What the exercise asks: Return the stretch from the line with "ARTICLE PUBLICATION DATE" through the line with "recently came together" in the data below, character for character, skipping all pictures.

The input:
*** Block opens ***

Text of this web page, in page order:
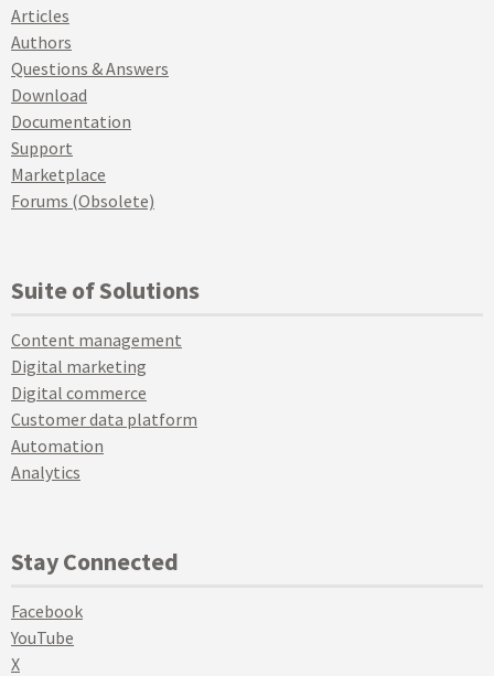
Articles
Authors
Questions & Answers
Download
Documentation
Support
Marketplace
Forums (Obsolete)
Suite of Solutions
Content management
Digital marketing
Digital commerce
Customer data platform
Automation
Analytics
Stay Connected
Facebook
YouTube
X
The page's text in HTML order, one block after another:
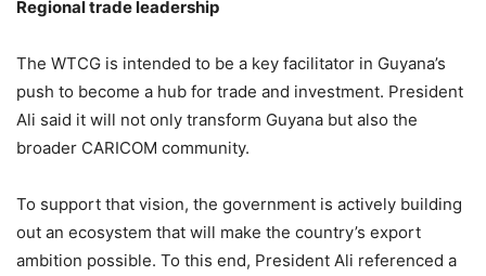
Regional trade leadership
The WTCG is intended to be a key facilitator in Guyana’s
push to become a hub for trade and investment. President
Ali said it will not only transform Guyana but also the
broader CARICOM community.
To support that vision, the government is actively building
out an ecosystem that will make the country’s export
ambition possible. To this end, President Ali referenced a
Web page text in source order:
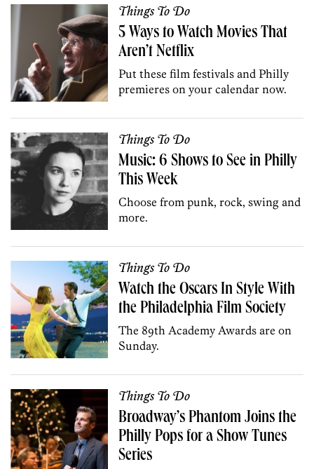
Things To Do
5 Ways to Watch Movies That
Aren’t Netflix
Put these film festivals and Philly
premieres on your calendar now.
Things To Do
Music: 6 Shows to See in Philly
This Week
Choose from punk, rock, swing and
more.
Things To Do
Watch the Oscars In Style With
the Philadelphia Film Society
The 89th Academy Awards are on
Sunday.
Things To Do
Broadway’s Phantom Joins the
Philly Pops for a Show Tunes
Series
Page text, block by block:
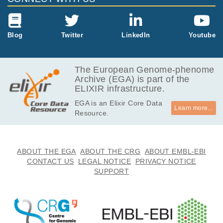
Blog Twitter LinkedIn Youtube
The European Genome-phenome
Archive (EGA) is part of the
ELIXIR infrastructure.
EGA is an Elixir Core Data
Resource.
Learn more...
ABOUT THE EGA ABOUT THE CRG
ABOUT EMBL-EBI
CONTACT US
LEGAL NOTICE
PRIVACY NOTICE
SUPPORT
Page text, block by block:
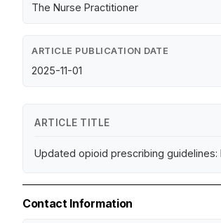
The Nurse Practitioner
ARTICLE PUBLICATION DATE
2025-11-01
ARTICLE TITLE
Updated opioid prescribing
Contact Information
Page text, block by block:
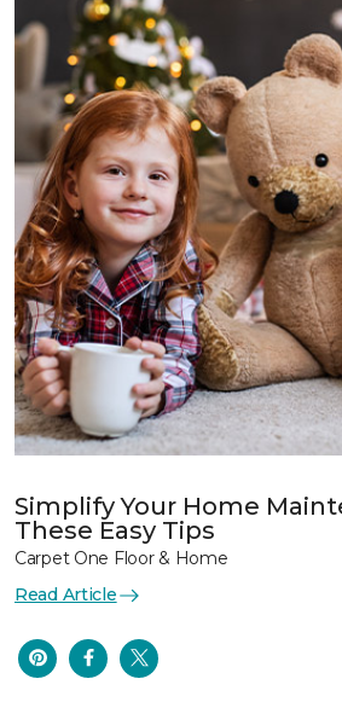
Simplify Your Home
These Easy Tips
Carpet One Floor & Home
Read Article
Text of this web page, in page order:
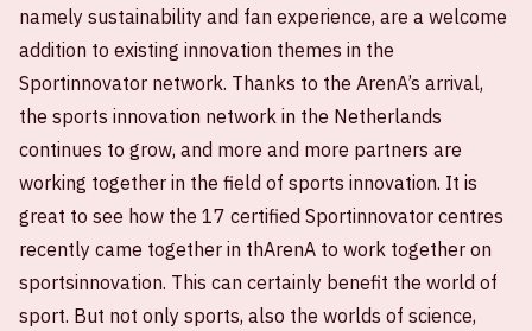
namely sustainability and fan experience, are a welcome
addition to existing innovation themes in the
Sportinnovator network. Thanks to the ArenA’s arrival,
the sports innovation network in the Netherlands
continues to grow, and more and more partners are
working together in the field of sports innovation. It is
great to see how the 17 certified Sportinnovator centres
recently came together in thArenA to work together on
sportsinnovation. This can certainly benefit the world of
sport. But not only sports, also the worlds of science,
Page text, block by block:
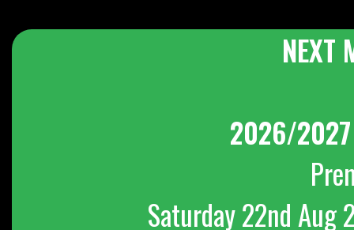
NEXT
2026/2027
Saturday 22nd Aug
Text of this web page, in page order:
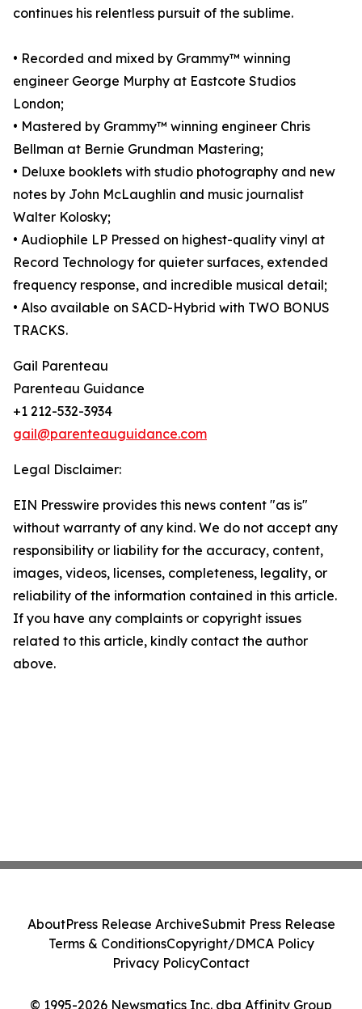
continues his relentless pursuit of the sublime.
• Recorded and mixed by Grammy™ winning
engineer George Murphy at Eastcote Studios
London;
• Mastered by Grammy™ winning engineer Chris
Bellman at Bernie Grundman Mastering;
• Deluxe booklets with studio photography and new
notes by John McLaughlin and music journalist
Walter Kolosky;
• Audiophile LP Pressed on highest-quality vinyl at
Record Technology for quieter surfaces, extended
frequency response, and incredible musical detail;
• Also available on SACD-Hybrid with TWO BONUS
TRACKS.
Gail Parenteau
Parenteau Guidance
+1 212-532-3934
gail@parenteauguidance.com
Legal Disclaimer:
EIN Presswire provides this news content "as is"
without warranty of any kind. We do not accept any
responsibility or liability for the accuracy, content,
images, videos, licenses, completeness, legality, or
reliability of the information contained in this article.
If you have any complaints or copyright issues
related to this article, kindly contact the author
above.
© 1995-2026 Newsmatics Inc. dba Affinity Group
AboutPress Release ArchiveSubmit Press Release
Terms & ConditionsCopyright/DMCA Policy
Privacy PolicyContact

*** Block closes ***

Task output:
ARTICLE PUBLICATION DATE
2025-11-01
ARTICLE TITLE
Updated opioid prescribing
Contact Information
Page text, block by block:
Simplify Your Home
These Easy Tips
Carpet One Floor & Home
Read Article
Text of this web page, in page order:
namely sustainability and fan experience, are a welcome
addition to existing innovation themes in the
Sportinnovator network. Thanks to the ArenA’s arrival,
the sports innovation network in the Netherlands
continues to grow, and more and more partners are
working together in the field of sports innovation. It is
great to see how the 17 certified Sportinnovator centres
recently came together in thArenA to work together on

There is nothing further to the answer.